Obsidian

Introducing Obsidian: The Virtual Concept House for A Million Black Families

Obsidian started as a conversation among friends in the BADG community during the early days of the Coronavirus pandemic. In the Spring of 2020, BADG members Nina Cooke John and Leyden Lewis were musing on how they and their friends had been forced to re-imagine the spaces in their homes to accommodate all the activities that now had to take place under one roof. Not just all of the eating, sleeping and washing; but school, work, entertainment, exercise, and worship. Friends and family that used to gather in coffee shops, classrooms, offices, workout spaces, and restaurants, as well as each others’ homes, were now meeting virtually; while bedrooms, dining rooms, and living rooms were reconfigured to serve all of the many facets of living.

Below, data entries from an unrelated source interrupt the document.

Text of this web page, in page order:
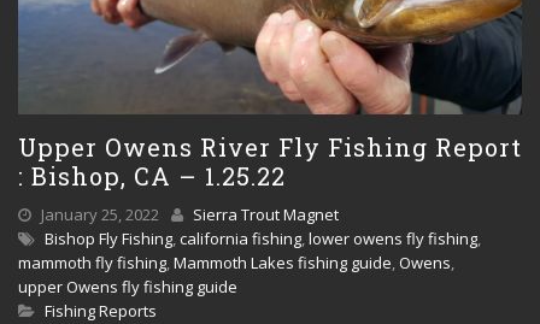
Upper Owens River Fly Fishing Report
: Bishop, CA – 1.25.22
January 25, 2022
Sierra Trout Magnet
Bishop Fly Fishing,california fishing,lower owens fly fishing,
mammoth fly fishing,Mammoth Lakes fishing guide, Owens,
upper Owens fly fishing guide
Fishing Reports
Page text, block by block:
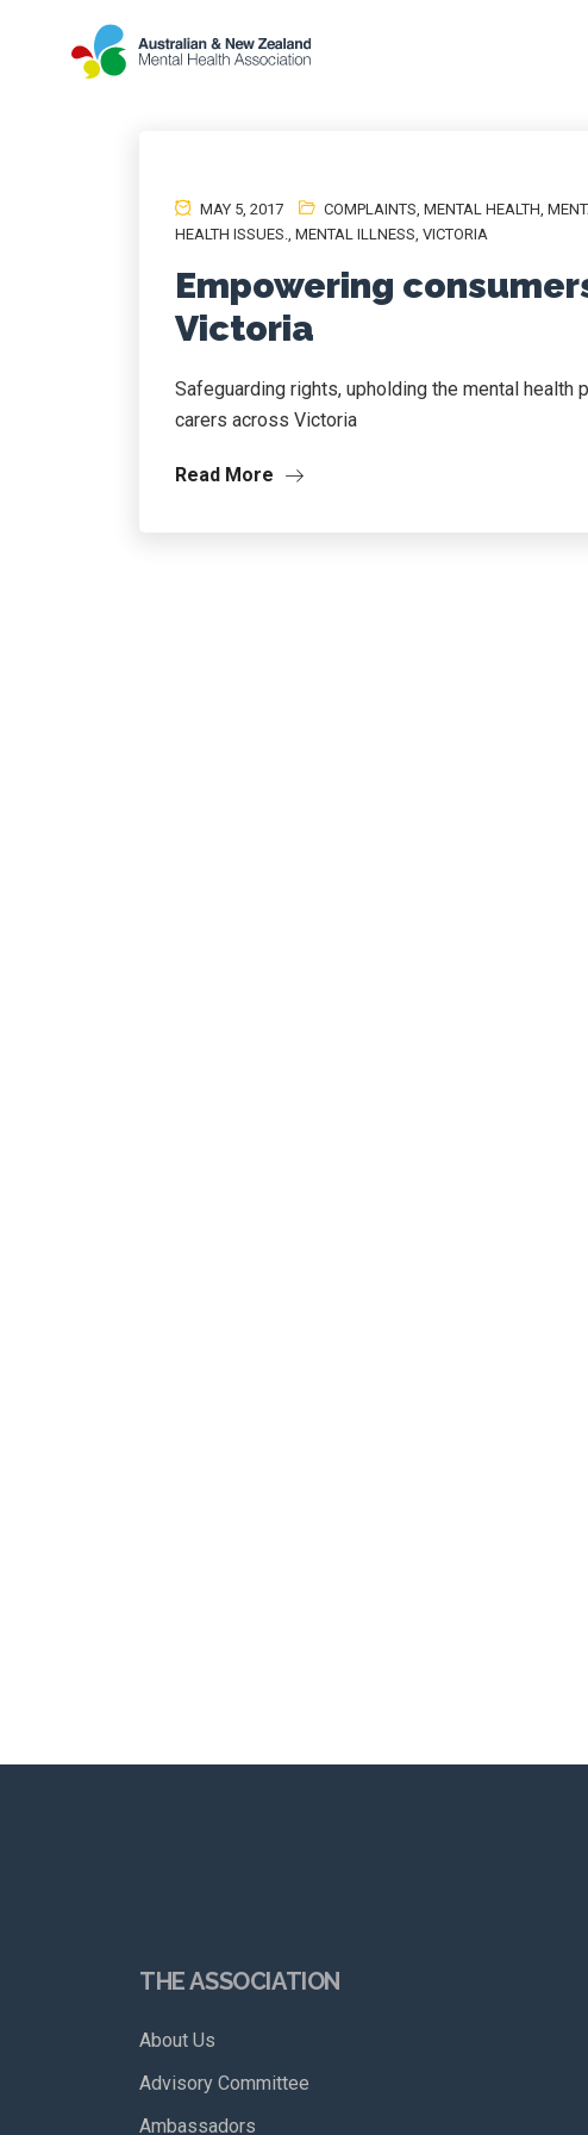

The challenges of this new form of living, as the weeks and months passed, gave rise to a different question: one of how the dual pandemics of Covid and institutional racism intersect at the site of home. How can creative practices – architecture, interior design, textile design, ceramics, and visual art among them – provide the means for Black families to thrive despite (or maybe because of) social conditions that hold us back?

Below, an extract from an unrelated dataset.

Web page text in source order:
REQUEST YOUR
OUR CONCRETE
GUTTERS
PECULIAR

Together, the twenty-three creators of Obsidian shared their visions for Black ancestral futures through the design of twenty-eight rooms in a virtual space that serves as a palette and platform for our collective dreams. 

Obsidian is the volcanic rock that emerges from an act of destruction to signal protection and resilience, a deep black mirror that reflects past and future. It is this earthly matter that provides the ideal metaphor for BADG’s inaugural project to be birthed from the organization’s incubator. Born out of the disasters around us, the Virtual Concept House is the mirror we are holding up to our collective futures . As we designed the rooms, we re-wrote the narratives of space from the ground up, including renaming the rooms for their spiritual purposes. To that end, the living room became the “Soul Center,” bathrooms were re-named “The Room of Requirement” and bedrooms were realigned as “Oases.” As much as the design served to liberate our imaginations, the naming served to liberate our sense of purpose within the home. Spaces are what we need them to be in order to provide the means for thriving, and so we made rooms to gather, pause, lounge, commune, center, meditate, grieve, and cleanse. 

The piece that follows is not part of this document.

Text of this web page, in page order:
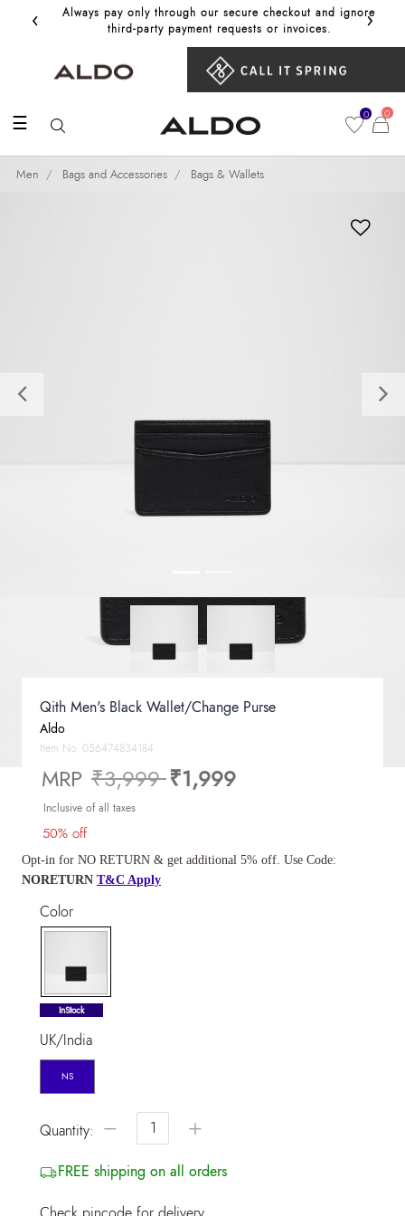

The launch event on January 29 marks the next stage in the conversation, as BADG and the Obsidian project invite the public to experience Obsidian and share their own visions of Black family life.

As we launch our narrative of Black ancestral futures, we also hold space to honor the literal ancestral lands of the Muwekma Ohlone on whose native lands we constructed our virtual home. Our goal is not to displace or replace those who came before us, but to make space for our collective endeavors in the future.

We proudly congratulate all 23 creators for their work on Obsidian: BADG Founder Malene Barnett along with Linda Allen, Bernadette Berry, Marie Burgos, Everick Brown, BOA, Nina Cooke John, Danielle Fennoy, Kelly Finley, Penny Francis, Linda Hayslett, Laura Hodges, Ishka Designs, Lynai Jones, Nikki N. Klugh, Leyden Lewis, Sheryl T. McLean, Me and General, Kiyonda Powell, Erin Shakoor, Cheryl Riley, Lisa Turner, and Cheryl Umbles.

The Obsidian Virtual Concept House embraces possibility. Here we showcase an enlightened way of being and dwelling, designed on our own terms, as a virtual experience for Black families.